PROBLEM TO SOLVE »
Extract the records below word for word and ignore the images.

INPUT FOR THIS TASK »
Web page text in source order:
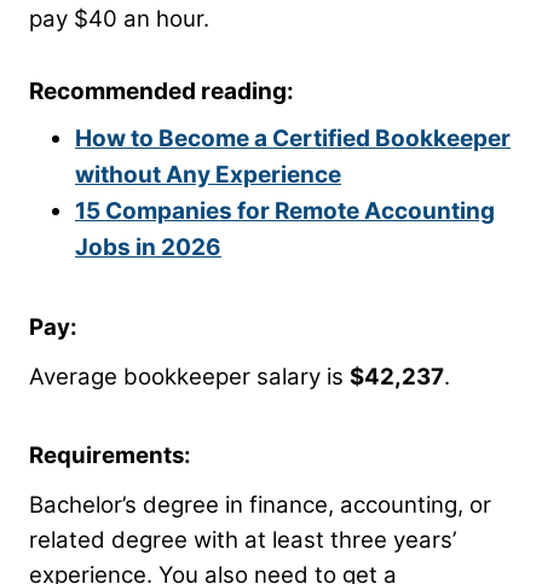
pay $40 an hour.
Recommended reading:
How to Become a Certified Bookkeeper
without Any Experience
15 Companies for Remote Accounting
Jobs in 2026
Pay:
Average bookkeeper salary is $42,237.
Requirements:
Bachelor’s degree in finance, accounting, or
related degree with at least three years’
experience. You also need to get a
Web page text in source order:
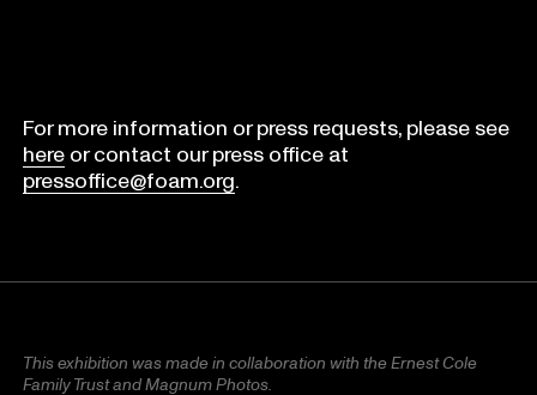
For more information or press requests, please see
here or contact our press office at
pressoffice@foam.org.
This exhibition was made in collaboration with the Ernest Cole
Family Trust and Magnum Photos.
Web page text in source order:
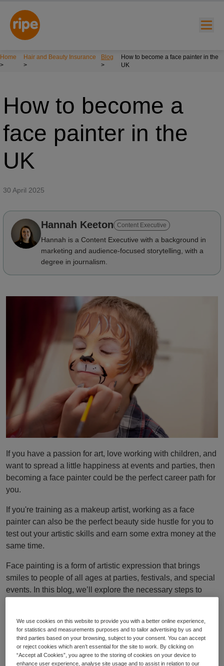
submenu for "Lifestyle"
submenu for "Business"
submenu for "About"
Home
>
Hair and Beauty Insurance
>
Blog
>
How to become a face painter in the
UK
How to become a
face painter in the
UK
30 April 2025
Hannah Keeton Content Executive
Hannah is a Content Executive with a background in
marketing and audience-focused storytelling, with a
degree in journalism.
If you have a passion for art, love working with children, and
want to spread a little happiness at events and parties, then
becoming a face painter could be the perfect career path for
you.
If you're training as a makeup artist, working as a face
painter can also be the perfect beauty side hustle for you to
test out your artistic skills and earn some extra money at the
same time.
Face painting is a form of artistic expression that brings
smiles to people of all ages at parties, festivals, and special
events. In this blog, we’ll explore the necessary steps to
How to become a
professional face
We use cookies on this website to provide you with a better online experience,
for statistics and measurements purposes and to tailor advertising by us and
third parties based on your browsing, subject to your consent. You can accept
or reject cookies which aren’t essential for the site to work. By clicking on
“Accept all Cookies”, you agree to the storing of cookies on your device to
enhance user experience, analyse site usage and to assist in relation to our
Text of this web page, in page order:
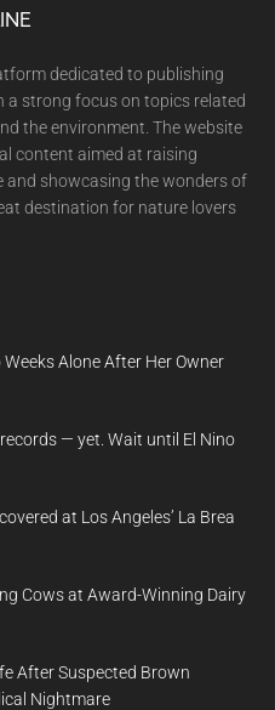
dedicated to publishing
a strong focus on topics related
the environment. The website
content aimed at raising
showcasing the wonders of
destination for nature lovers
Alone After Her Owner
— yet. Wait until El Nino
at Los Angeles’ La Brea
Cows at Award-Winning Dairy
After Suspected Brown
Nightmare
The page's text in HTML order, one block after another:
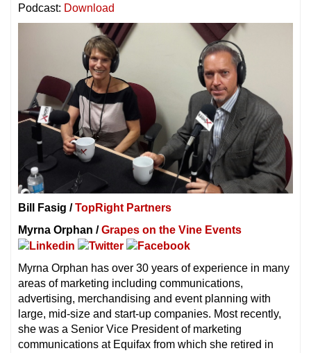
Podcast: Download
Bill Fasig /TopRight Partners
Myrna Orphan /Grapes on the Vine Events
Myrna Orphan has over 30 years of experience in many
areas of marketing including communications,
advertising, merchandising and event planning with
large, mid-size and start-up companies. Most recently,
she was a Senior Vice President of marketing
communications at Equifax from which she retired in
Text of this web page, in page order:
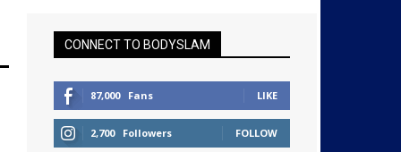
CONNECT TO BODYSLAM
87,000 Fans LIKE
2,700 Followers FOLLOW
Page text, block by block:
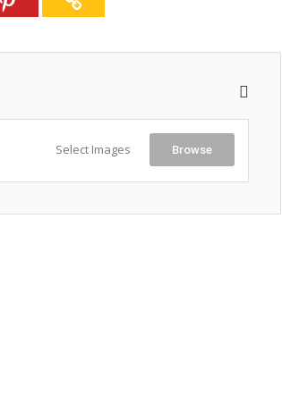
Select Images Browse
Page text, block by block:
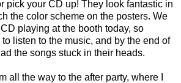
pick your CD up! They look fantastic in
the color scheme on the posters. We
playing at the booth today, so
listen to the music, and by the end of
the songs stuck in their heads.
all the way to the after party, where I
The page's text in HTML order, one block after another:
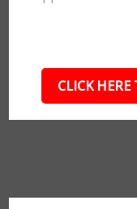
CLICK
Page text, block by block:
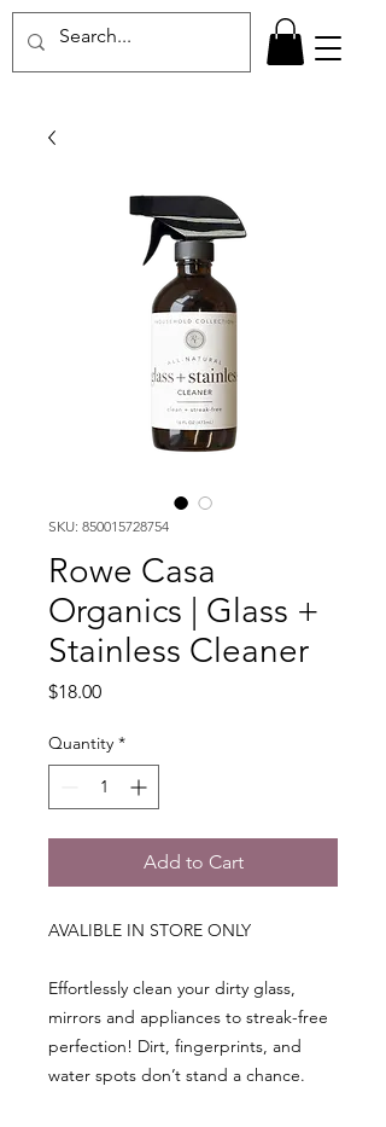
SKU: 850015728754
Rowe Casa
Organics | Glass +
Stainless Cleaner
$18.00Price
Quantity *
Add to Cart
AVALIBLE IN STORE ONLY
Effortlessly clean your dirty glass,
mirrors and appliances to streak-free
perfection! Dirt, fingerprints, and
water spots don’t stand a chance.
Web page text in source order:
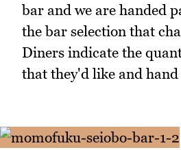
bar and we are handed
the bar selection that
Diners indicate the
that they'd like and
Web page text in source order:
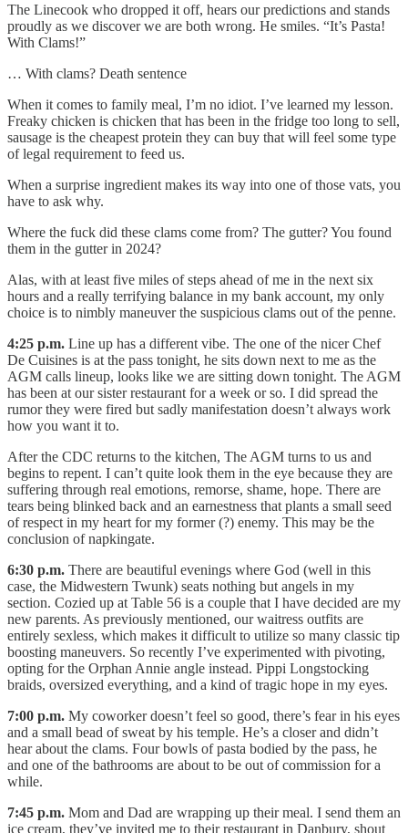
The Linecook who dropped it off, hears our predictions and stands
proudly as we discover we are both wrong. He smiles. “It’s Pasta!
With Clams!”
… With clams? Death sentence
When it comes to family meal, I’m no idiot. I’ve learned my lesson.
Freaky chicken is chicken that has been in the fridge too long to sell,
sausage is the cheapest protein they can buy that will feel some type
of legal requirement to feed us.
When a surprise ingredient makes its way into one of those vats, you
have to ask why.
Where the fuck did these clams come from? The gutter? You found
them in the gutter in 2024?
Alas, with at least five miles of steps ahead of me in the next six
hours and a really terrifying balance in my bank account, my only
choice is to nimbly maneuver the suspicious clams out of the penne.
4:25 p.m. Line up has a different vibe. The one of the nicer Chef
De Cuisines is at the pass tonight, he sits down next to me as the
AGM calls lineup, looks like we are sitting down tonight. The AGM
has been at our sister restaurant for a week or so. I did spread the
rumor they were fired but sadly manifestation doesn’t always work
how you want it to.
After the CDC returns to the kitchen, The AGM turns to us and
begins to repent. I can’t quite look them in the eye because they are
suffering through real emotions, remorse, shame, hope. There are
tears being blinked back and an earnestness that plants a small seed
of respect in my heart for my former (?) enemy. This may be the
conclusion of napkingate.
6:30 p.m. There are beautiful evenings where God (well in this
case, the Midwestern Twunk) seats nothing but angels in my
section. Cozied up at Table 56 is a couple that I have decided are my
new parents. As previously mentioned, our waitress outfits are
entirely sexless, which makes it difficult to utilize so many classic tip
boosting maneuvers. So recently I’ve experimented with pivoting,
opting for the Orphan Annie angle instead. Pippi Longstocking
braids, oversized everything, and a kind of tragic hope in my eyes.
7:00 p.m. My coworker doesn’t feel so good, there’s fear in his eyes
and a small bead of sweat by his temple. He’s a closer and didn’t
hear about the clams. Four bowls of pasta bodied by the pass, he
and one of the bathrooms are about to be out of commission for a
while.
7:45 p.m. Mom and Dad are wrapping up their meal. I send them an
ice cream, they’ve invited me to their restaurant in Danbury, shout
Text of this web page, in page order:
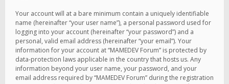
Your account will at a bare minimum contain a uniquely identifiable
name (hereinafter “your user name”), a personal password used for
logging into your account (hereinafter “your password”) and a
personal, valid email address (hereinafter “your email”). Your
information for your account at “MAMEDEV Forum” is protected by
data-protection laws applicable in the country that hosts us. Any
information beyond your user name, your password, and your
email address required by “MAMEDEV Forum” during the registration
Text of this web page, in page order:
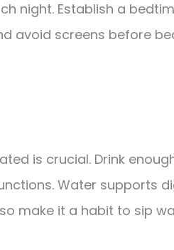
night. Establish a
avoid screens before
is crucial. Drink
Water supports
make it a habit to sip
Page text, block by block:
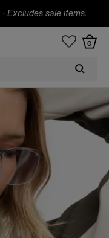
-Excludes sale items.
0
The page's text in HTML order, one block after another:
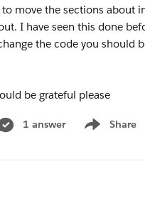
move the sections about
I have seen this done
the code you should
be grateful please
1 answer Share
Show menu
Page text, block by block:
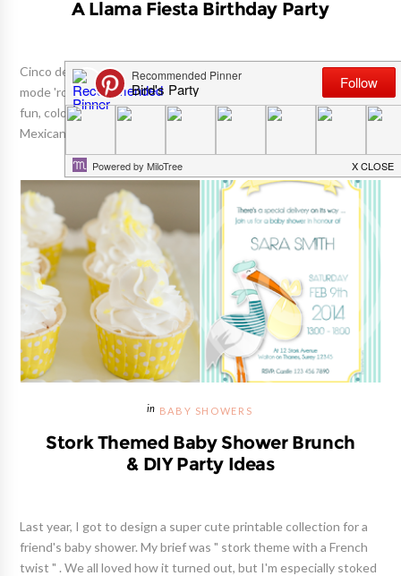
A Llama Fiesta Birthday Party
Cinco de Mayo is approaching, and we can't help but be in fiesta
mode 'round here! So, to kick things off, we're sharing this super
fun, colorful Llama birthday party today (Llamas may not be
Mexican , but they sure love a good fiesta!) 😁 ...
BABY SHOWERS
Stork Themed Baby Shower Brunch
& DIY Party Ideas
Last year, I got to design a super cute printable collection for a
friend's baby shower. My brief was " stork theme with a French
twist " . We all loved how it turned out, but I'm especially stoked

OUTPUT OF THE EXERCISE »
Web page text in source order:
pay $40 an hour.
Recommended reading:
How to Become a Certified Bookkeeper
without Any Experience
15 Companies for Remote Accounting
Jobs in 2026
Pay:
Average bookkeeper salary is $42,237.
Requirements:
Bachelor’s degree in finance, accounting, or
related degree with at least three years’
experience. You also need to get a
Web page text in source order:
For more information or press requests, please see
here or contact our press office at
pressoffice@foam.org.
This exhibition was made in collaboration with the Ernest Cole
Family Trust and Magnum Photos.
Web page text in source order:
submenu for "Lifestyle"
submenu for "Business"
submenu for "About"
Home
>
Hair and Beauty Insurance
>
Blog
>
How to become a face painter in the
UK
How to become a
face painter in the
UK
30 April 2025
Hannah Keeton Content Executive
Hannah is a Content Executive with a background in
marketing and audience-focused storytelling, with a
degree in journalism.
If you have a passion for art, love working with children, and
want to spread a little happiness at events and parties, then
becoming a face painter could be the perfect career path for
you.
If you're training as a makeup artist, working as a face
painter can also be the perfect beauty side hustle for you to
test out your artistic skills and earn some extra money at the
same time.
Face painting is a form of artistic expression that brings
smiles to people of all ages at parties, festivals, and special
events. In this blog, we’ll explore the necessary steps to
How to become a
professional face
We use cookies on this website to provide you with a better online experience,
for statistics and measurements purposes and to tailor advertising by us and
third parties based on your browsing, subject to your consent. You can accept
or reject cookies which aren’t essential for the site to work. By clicking on
“Accept all Cookies”, you agree to the storing of cookies on your device to
enhance user experience, analyse site usage and to assist in relation to our
Text of this web page, in page order:
dedicated to publishing
a strong focus on topics related
the environment. The website
content aimed at raising
showcasing the wonders of
destination for nature lovers
Alone After Her Owner
— yet. Wait until El Nino
at Los Angeles’ La Brea
Cows at Award-Winning Dairy
After Suspected Brown
Nightmare
The page's text in HTML order, one block after another:
Podcast: Download
Bill Fasig /TopRight Partners
Myrna Orphan /Grapes on the Vine Events
Myrna Orphan has over 30 years of experience in many
areas of marketing including communications,
advertising, merchandising and event planning with
large, mid-size and start-up companies. Most recently,
she was a Senior Vice President of marketing
communications at Equifax from which she retired in
Text of this web page, in page order:
CONNECT TO BODYSLAM
87,000 Fans LIKE
2,700 Followers FOLLOW
Page text, block by block:
Select Images Browse
Page text, block by block:
pick your CD up! They look fantastic in
the color scheme on the posters. We
playing at the booth today, so
listen to the music, and by the end of
the songs stuck in their heads.
all the way to the after party, where I
The page's text in HTML order, one block after another:
CLICK
Page text, block by block:
SKU: 850015728754
Rowe Casa
Organics | Glass +
Stainless Cleaner
$18.00Price
Quantity *
Add to Cart
AVALIBLE IN STORE ONLY
Effortlessly clean your dirty glass,
mirrors and appliances to streak-free
perfection! Dirt, fingerprints, and
water spots don’t stand a chance.
Web page text in source order:
bar and we are handed
the bar selection that
Diners indicate the
that they'd like and
Web page text in source order:
The Linecook who dropped it off, hears our predictions and stands
proudly as we discover we are both wrong. He smiles. “It’s Pasta!
With Clams!”
… With clams? Death sentence
When it comes to family meal, I’m no idiot. I’ve learned my lesson.
Freaky chicken is chicken that has been in the fridge too long to sell,
sausage is the cheapest protein they can buy that will feel some type
of legal requirement to feed us.
When a surprise ingredient makes its way into one of those vats, you
have to ask why.
Where the fuck did these clams come from? The gutter? You found
them in the gutter in 2024?
Alas, with at least five miles of steps ahead of me in the next six
hours and a really terrifying balance in my bank account, my only
choice is to nimbly maneuver the suspicious clams out of the penne.
4:25 p.m. Line up has a different vibe. The one of the nicer Chef
De Cuisines is at the pass tonight, he sits down next to me as the
AGM calls lineup, looks like we are sitting down tonight. The AGM
has been at our sister restaurant for a week or so. I did spread the
rumor they were fired but sadly manifestation doesn’t always work
how you want it to.
After the CDC returns to the kitchen, The AGM turns to us and
begins to repent. I can’t quite look them in the eye because they are
suffering through real emotions, remorse, shame, hope. There are
tears being blinked back and an earnestness that plants a small seed
of respect in my heart for my former (?) enemy. This may be the
conclusion of napkingate.
6:30 p.m. There are beautiful evenings where God (well in this
case, the Midwestern Twunk) seats nothing but angels in my
section. Cozied up at Table 56 is a couple that I have decided are my
new parents. As previously mentioned, our waitress outfits are
entirely sexless, which makes it difficult to utilize so many classic tip
boosting maneuvers. So recently I’ve experimented with pivoting,
opting for the Orphan Annie angle instead. Pippi Longstocking
braids, oversized everything, and a kind of tragic hope in my eyes.
7:00 p.m. My coworker doesn’t feel so good, there’s fear in his eyes
and a small bead of sweat by his temple. He’s a closer and didn’t
hear about the clams. Four bowls of pasta bodied by the pass, he
and one of the bathrooms are about to be out of commission for a
while.
7:45 p.m. Mom and Dad are wrapping up their meal. I send them an
ice cream, they’ve invited me to their restaurant in Danbury, shout
Text of this web page, in page order:
Your account will at a bare minimum contain a uniquely identifiable
name (hereinafter “your user name”), a personal password used for
logging into your account (hereinafter “your password”) and a
personal, valid email address (hereinafter “your email”). Your
information for your account at “MAMEDEV Forum” is protected by
data-protection laws applicable in the country that hosts us. Any
information beyond your user name, your password, and your
email address required by “MAMEDEV Forum” during the registration
Text of this web page, in page order:
night. Establish a
avoid screens before
is crucial. Drink
Water supports
make it a habit to sip
Page text, block by block:
-Excludes sale items.
0
The page's text in HTML order, one block after another:
move the sections about
I have seen this done
the code you should
be grateful please
1 answer Share
Show menu
Page text, block by block:
A Llama Fiesta Birthday Party
Cinco de Mayo is approaching, and we can't help but be in fiesta
mode 'round here! So, to kick things off, we're sharing this super
fun, colorful Llama birthday party today (Llamas may not be
Mexican , but they sure love a good fiesta!) 😁 ...
BABY SHOWERS
Stork Themed Baby Shower Brunch
& DIY Party Ideas
Last year, I got to design a super cute printable collection for a
friend's baby shower. My brief was " stork theme with a French
twist " . We all loved how it turned out, but I'm especially stoked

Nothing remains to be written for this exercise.